Records excerpted from a collection:
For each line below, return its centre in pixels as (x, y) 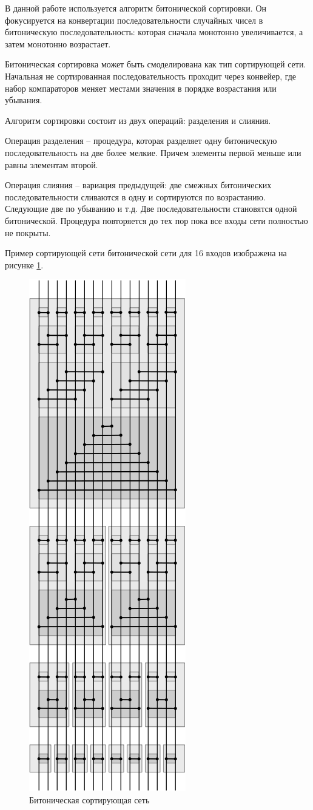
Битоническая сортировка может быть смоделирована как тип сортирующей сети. (156, 64)
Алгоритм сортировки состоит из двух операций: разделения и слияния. (138, 120)
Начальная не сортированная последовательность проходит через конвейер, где (151, 76)
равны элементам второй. (52, 164)
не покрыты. (28, 232)
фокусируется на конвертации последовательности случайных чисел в (134, 20)
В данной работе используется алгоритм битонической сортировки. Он (136, 8)
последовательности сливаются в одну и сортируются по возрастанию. (135, 196)
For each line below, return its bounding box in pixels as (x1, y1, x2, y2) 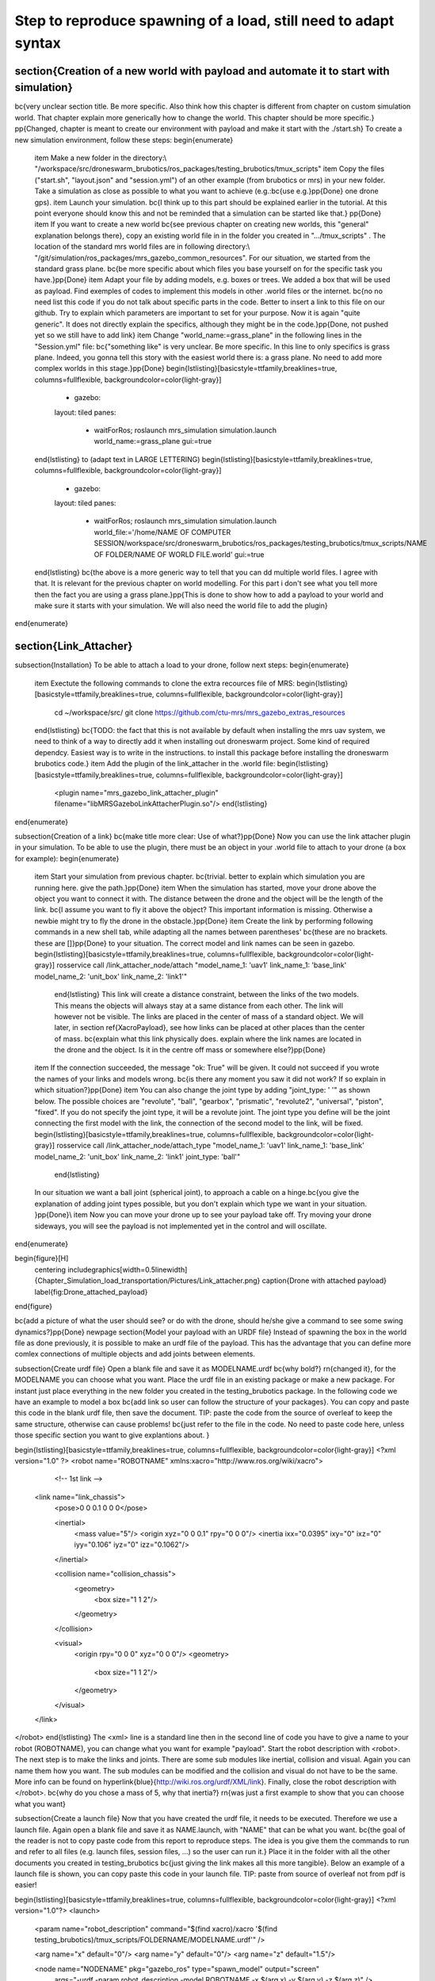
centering (34, 1265, 67, 1274)
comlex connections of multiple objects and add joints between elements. (14, 1349, 255, 1359)
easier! (14, 1880, 37, 1890)
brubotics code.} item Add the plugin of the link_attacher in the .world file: (34, 759, 276, 769)
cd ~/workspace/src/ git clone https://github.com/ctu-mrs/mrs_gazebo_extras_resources (54, 708, 345, 717)
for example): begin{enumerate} (14, 853, 120, 863)
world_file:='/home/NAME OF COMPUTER (93, 527, 231, 536)
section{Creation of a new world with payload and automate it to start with (14, 64, 390, 78)
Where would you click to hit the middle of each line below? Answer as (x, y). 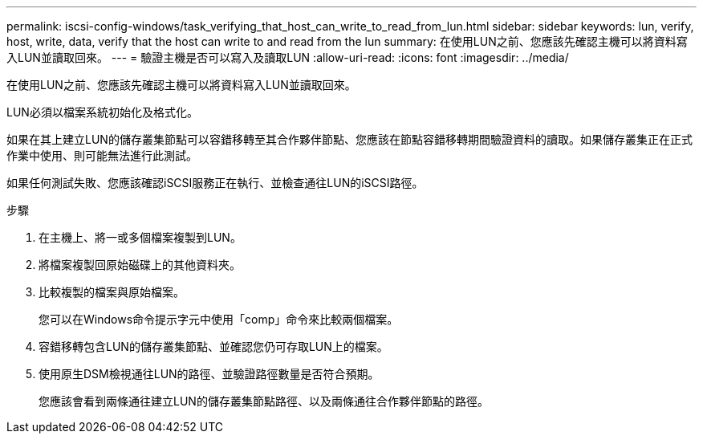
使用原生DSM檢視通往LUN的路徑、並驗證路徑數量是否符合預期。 (209, 374)
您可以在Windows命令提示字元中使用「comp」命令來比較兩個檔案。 (219, 319)
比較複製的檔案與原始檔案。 (112, 292)
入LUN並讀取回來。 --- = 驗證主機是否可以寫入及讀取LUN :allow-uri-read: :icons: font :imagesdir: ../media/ (288, 57)
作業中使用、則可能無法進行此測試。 (102, 155)
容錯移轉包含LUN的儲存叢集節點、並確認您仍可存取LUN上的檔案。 (213, 346)
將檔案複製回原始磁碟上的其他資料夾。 (140, 265)
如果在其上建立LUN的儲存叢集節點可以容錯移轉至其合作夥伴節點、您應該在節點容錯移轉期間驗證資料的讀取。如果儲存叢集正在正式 (349, 139)
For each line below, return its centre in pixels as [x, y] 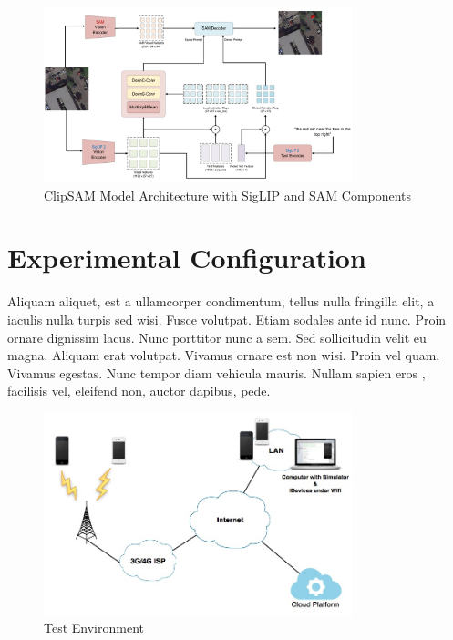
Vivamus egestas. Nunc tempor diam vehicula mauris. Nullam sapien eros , [216, 372]
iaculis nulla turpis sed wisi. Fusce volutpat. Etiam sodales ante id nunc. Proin [227, 320]
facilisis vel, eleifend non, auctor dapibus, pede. [139, 391]
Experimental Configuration [187, 258]
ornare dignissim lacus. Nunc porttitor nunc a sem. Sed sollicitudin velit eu [217, 337]
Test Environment [94, 628]
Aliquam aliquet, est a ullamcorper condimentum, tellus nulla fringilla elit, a [221, 301]
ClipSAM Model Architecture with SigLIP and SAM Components [228, 195]
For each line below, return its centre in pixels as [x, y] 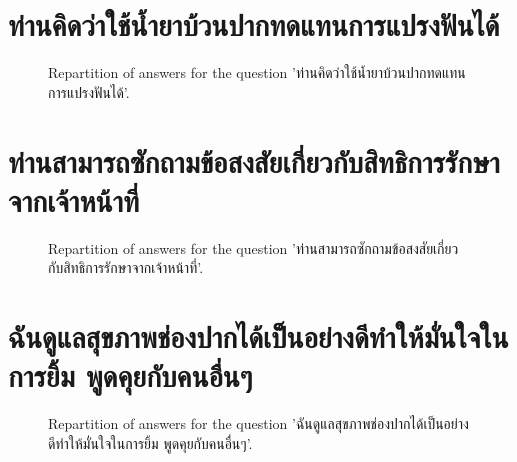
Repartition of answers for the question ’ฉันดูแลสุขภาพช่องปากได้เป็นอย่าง [258, 423]
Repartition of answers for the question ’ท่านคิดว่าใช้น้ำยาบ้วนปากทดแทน [257, 72]
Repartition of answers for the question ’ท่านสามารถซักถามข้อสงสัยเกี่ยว [253, 247]
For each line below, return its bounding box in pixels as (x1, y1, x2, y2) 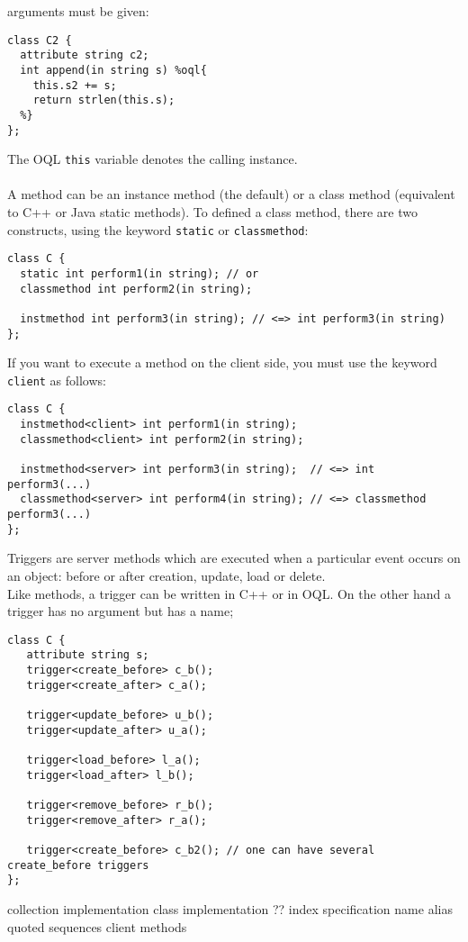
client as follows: (7, 370, 106, 389)
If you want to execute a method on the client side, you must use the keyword (7, 353, 437, 372)
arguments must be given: (7, 2, 149, 20)
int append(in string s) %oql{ (20, 63, 207, 77)
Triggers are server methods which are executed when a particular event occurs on (7, 548, 461, 567)
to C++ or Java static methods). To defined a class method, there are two (7, 203, 418, 222)
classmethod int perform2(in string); (20, 282, 253, 295)
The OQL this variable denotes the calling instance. (7, 149, 298, 168)
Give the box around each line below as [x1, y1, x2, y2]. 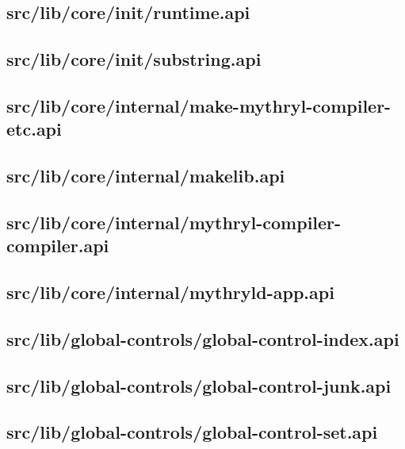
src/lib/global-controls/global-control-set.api [6, 420, 378, 444]
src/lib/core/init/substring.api [6, 47, 262, 71]
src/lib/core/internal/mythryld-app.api [6, 280, 334, 305]
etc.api [6, 117, 62, 141]
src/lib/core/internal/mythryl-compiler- [6, 209, 342, 234]
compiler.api [6, 233, 109, 258]
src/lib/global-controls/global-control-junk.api [6, 373, 392, 397]
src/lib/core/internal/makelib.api [6, 163, 285, 188]
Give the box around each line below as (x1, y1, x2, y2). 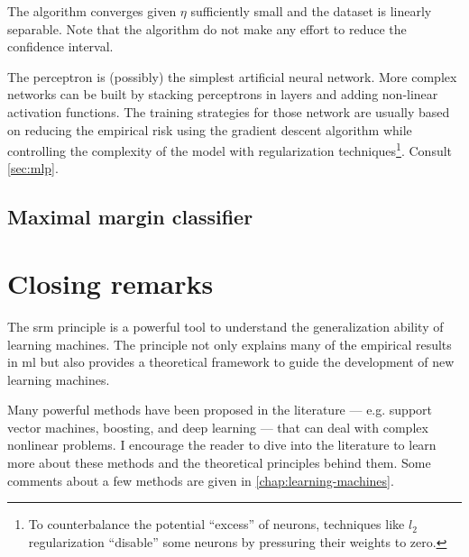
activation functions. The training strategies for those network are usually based (7, 102, 450, 121)
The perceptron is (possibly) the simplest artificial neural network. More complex (7, 67, 457, 86)
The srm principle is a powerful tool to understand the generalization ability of (7, 316, 444, 335)
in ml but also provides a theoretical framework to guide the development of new (7, 352, 455, 371)
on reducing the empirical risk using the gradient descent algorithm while (7, 120, 412, 139)
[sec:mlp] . (7, 159, 59, 178)
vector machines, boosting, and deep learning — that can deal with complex (7, 417, 428, 436)
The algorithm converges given (7, 2, 177, 20)
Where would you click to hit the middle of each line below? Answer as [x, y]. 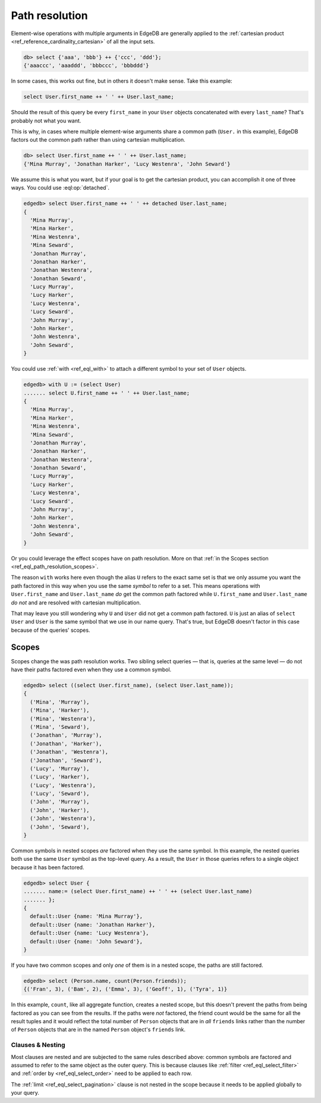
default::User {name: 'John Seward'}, [86, 941]
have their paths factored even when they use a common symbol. [91, 670]
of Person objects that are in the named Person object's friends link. [98, 1030]
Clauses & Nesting [38, 1045]
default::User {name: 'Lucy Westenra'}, [89, 933]
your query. [25, 1093]
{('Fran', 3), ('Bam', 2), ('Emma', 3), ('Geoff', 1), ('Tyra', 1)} [125, 989]
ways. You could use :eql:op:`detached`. [60, 188]
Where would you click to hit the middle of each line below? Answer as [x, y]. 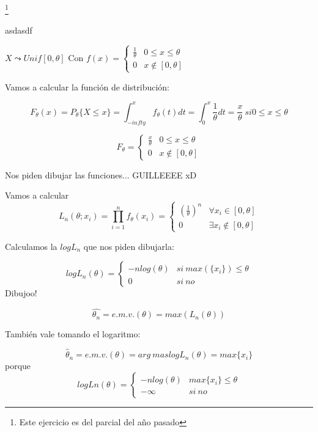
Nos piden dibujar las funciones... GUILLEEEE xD [101, 174]
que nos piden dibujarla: [129, 246]
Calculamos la [31, 246]
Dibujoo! [21, 293]
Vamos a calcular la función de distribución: [87, 86]
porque [18, 366]
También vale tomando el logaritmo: [73, 334]
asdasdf [19, 30]
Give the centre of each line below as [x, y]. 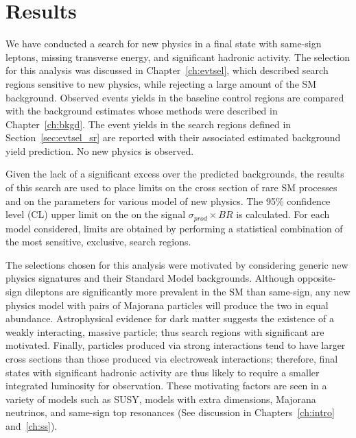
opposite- [317, 278]
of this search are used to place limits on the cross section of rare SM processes [171, 187]
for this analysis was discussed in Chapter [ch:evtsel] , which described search [167, 70]
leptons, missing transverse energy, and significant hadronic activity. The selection [178, 57]
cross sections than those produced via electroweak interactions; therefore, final [172, 359]
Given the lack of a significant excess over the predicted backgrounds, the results [175, 174]
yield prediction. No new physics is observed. [100, 150]
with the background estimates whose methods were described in [142, 111]
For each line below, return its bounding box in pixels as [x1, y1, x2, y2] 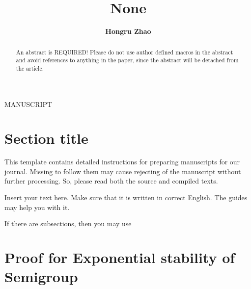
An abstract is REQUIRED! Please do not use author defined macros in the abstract [16, 48, 233, 56]
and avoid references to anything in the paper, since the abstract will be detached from [16, 56, 239, 64]
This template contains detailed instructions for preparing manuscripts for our [4, 157, 240, 167]
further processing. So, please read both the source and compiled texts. [4, 176, 218, 186]
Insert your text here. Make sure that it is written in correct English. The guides [4, 192, 248, 202]
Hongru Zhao [105, 26, 151, 36]
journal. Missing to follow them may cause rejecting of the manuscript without [4, 166, 241, 176]
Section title [4, 128, 88, 148]
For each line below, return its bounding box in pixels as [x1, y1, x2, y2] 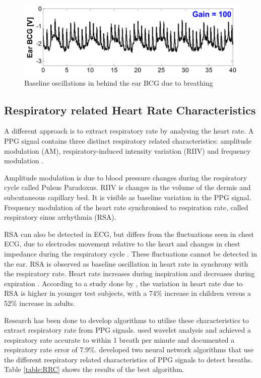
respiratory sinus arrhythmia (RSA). [4, 212, 116, 222]
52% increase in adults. [4, 297, 75, 308]
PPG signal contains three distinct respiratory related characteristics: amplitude [4, 136, 251, 146]
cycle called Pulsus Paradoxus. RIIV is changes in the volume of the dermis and [4, 182, 251, 193]
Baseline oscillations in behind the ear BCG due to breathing [24, 77, 213, 88]
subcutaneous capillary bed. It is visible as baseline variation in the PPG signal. [4, 192, 251, 202]
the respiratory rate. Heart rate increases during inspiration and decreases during [4, 268, 255, 279]
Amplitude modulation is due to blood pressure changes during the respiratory [4, 172, 247, 182]
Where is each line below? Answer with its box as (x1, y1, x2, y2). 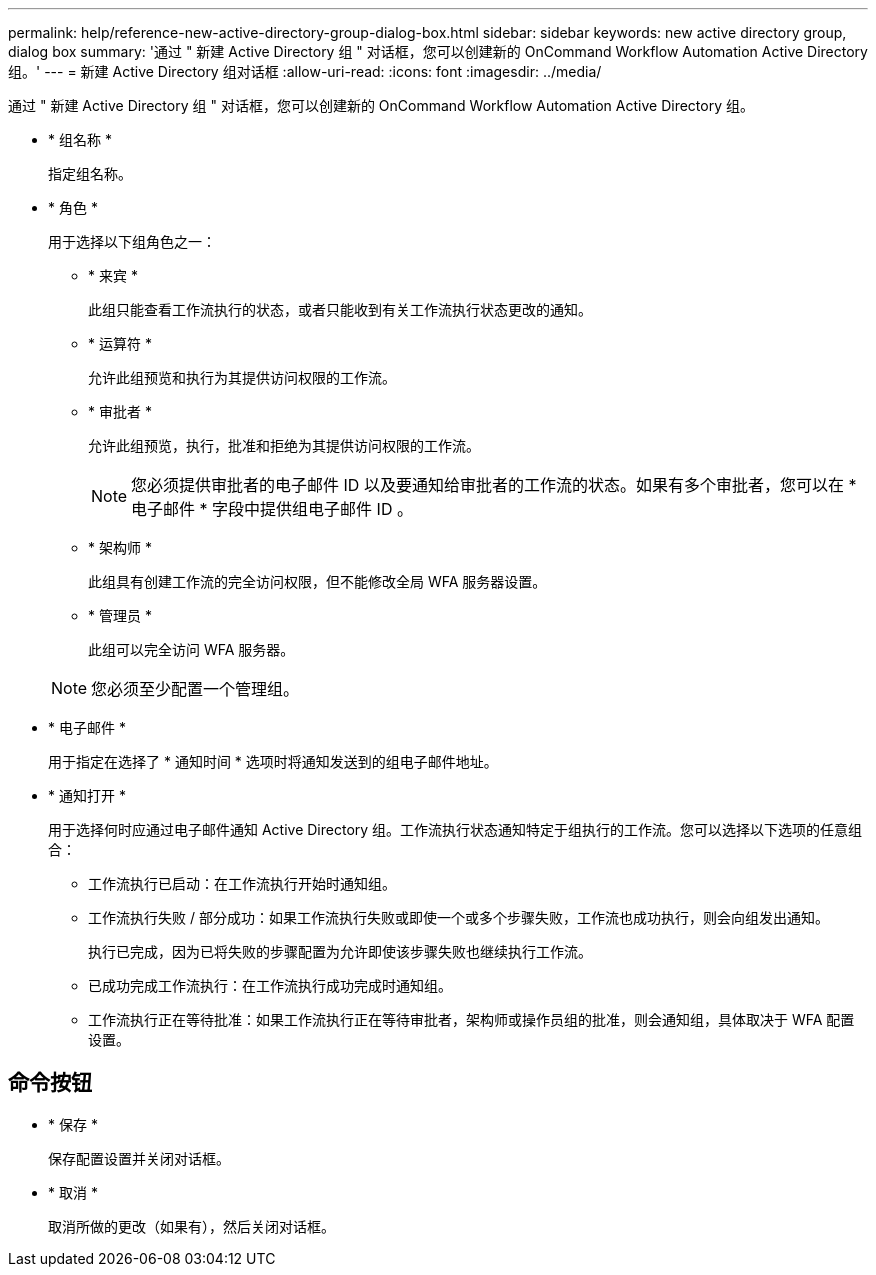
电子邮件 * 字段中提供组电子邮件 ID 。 (131, 499, 413, 519)
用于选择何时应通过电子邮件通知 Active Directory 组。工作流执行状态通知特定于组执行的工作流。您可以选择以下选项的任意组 (48, 821, 863, 838)
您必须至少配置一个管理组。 (91, 679, 300, 699)
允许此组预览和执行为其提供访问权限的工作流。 (88, 369, 396, 386)
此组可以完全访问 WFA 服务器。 (88, 641, 295, 658)
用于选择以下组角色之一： (48, 233, 216, 250)
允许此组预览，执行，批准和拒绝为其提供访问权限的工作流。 (88, 437, 480, 454)
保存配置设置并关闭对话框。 (48, 1149, 230, 1167)
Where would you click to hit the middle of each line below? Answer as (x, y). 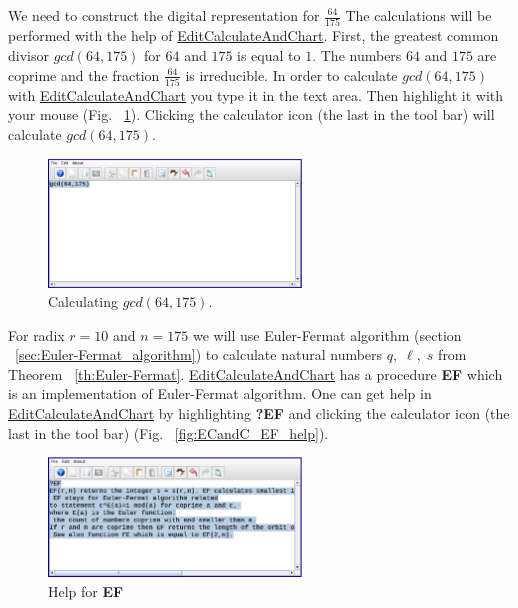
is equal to (269, 54)
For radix (36, 334)
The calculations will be (418, 15)
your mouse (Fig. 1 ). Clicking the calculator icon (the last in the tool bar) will (251, 114)
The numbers (361, 54)
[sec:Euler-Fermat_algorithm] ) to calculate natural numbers (199, 354)
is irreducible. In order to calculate (291, 74)
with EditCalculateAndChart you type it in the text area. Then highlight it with (256, 94)
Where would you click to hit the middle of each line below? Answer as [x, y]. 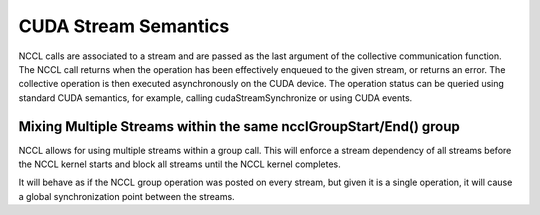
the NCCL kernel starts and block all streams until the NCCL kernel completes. [179, 164]
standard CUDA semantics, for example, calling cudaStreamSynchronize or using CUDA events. [215, 97]
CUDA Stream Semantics [124, 26]
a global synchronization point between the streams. [126, 196]
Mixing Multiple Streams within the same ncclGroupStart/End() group [239, 126]
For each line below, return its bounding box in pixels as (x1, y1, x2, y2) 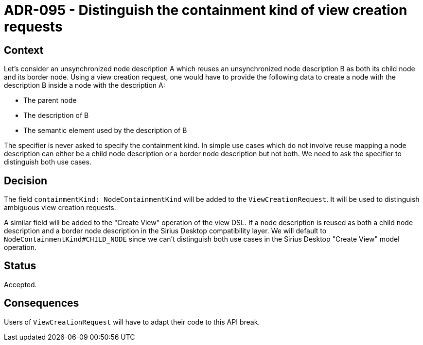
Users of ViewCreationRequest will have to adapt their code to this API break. (4, 317, 260, 326)
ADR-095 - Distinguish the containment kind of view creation (4, 2, 407, 18)
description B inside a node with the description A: (4, 81, 165, 90)
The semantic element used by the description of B (23, 126, 187, 135)
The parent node (23, 96, 77, 105)
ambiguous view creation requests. (4, 203, 116, 212)
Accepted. (4, 280, 37, 289)
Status (4, 260, 36, 272)
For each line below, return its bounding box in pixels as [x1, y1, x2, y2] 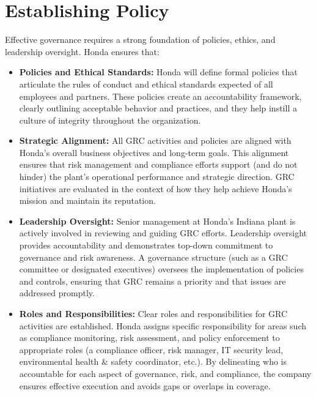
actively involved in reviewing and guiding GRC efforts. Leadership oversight [19, 226, 307, 239]
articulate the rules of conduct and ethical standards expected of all [19, 77, 273, 90]
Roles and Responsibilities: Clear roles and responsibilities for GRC [19, 307, 288, 319]
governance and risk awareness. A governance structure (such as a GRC [19, 250, 288, 263]
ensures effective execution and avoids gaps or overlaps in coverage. [19, 379, 271, 392]
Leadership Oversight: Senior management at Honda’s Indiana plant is [19, 214, 296, 227]
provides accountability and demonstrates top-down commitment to [19, 239, 273, 252]
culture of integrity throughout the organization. [19, 113, 201, 126]

**What you need to do**. Give a single number: the count of lines above that include the word "provides".

**Solution**. 2